The S&P/TSX Composite Index has increased by over 26% in the last two years. The expectation of improving corporate earnings and the optimism over the reopening of the economy has driven the index higher. Meanwhile, the following three Canadian stocks have outperformed the broader equity markets by more than doubling their stock price during the same period. So, let’s examine whether or not the uptrend in these stocks could continue.
goeasy
First on my list is goeasy (TSX:GSY), which has returned close to 210% in the last two years. Despite the pandemic’s impact, the company had delivered a solid performance, which has boosted its stock price. Despite the strong growth, the company has just acquired 3% of its addressable market, thus allowing it a significant scope for expansion.

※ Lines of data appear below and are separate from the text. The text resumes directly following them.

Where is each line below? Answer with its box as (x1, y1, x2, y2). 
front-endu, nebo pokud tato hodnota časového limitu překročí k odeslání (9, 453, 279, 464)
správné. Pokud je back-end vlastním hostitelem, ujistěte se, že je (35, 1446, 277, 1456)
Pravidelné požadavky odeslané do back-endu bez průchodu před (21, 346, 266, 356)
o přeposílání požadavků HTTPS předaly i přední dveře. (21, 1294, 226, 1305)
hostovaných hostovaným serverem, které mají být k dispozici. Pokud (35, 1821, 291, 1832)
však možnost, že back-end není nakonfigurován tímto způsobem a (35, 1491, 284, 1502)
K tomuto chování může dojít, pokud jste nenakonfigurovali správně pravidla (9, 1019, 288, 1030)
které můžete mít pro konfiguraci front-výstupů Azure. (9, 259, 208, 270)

Meanwhile, goeasy acquired Handicare in April this year, which has added new business verticals and strengthened its competitive positioning in a few key markets. The company focuses on enhancing the customer experience, strengthening its digital channels, introducing new products, and venturing into new markets to drive growth. The company’s management projects its loan portfolio to grow by above 50% over the next two years to reach $3 billion by the end of 2023.
Meanwhile, despite the surge in its stock price, goeasy still trades at a forward price-to-earnings multiple of 16.6. So, given its healthy growth prospects and attractive valuation, I expect the rally to continue.
Docebo
Over the last 24 months, Docebo (TSX:DCBO)(NASDAQ:DCBO) has delivered impressive returns of 465%. Amid the pandemic-infused restrictions, the demand for e-learning management systems rose, benefiting the company. However, I expect the demand for e-learning management systems to sustain, even in the post-pandemic world, given their convenience and cost effectiveness. The company’s management projects the e-learning management software market to grow at a CAGR of 21% in the next four years to reach US$30 billion by 2025.

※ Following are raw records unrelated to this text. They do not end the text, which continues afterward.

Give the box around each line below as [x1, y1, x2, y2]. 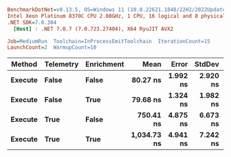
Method [11, 60, 38, 69]
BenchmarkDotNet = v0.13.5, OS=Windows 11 [7, 6, 125, 13]
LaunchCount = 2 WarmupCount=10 [7, 44, 97, 51]
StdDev [195, 60, 219, 69]
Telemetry [44, 60, 79, 69]
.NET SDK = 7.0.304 [7, 19, 57, 26]
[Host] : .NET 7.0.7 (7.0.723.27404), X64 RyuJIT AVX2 [13, 25, 174, 32]
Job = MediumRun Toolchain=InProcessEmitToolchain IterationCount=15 [7, 38, 211, 45]

Amid the expanding addressable market, Docebo focuses on launching innovative products, upselling to increase its average revenue per customer, and expanding its geographical presence to drive growth. The company earns around 93% of its revenue from recurring sources, which is encouraging. Amid the recent selloff in high-growth stocks, Docebo is trading over 23% lower than its September highs. So, given its healthy outlook, I believe the correction offers an excellent entry point for investors with over two years of investment timeframe.
Lightspeed Commerce
Lightspeed Commerce (TSX:LSPD)(NYSE:LSPD) has witnessed a significant selling in the last two months, with its stock correcting over 55% from its September highs. The weak forward guidance and a bearish report from Spruce Point Capital Management, which had accused the company of fudging its numbers before going public, appear to have made investors nervous.
Despite the steep correction, Lightspeed Commerce has delivered above 140% returns in the last two years. The increased adoption of the omnichannel selling model, innovative product launches, geographical expansion, and strategic acquisitions have driven its financials and stock price. In the recently reported second-quarter earnings, which ended on September 30, the company’s top line grew by 193% to US$133.2 million, with its gross transaction value and customer locations increasing to US$18.8 billion and 156,000, respectively.
After reporting its second-quarter earnings, Lightspeed’s management issued weak guidance for this fiscal, citing supply chain issues. Despite these near-term challenges, the company’s long-term growth prospects look healthy. So, I believe investors with over three years of investment time frame could accumulate the stocks to earn superior returns.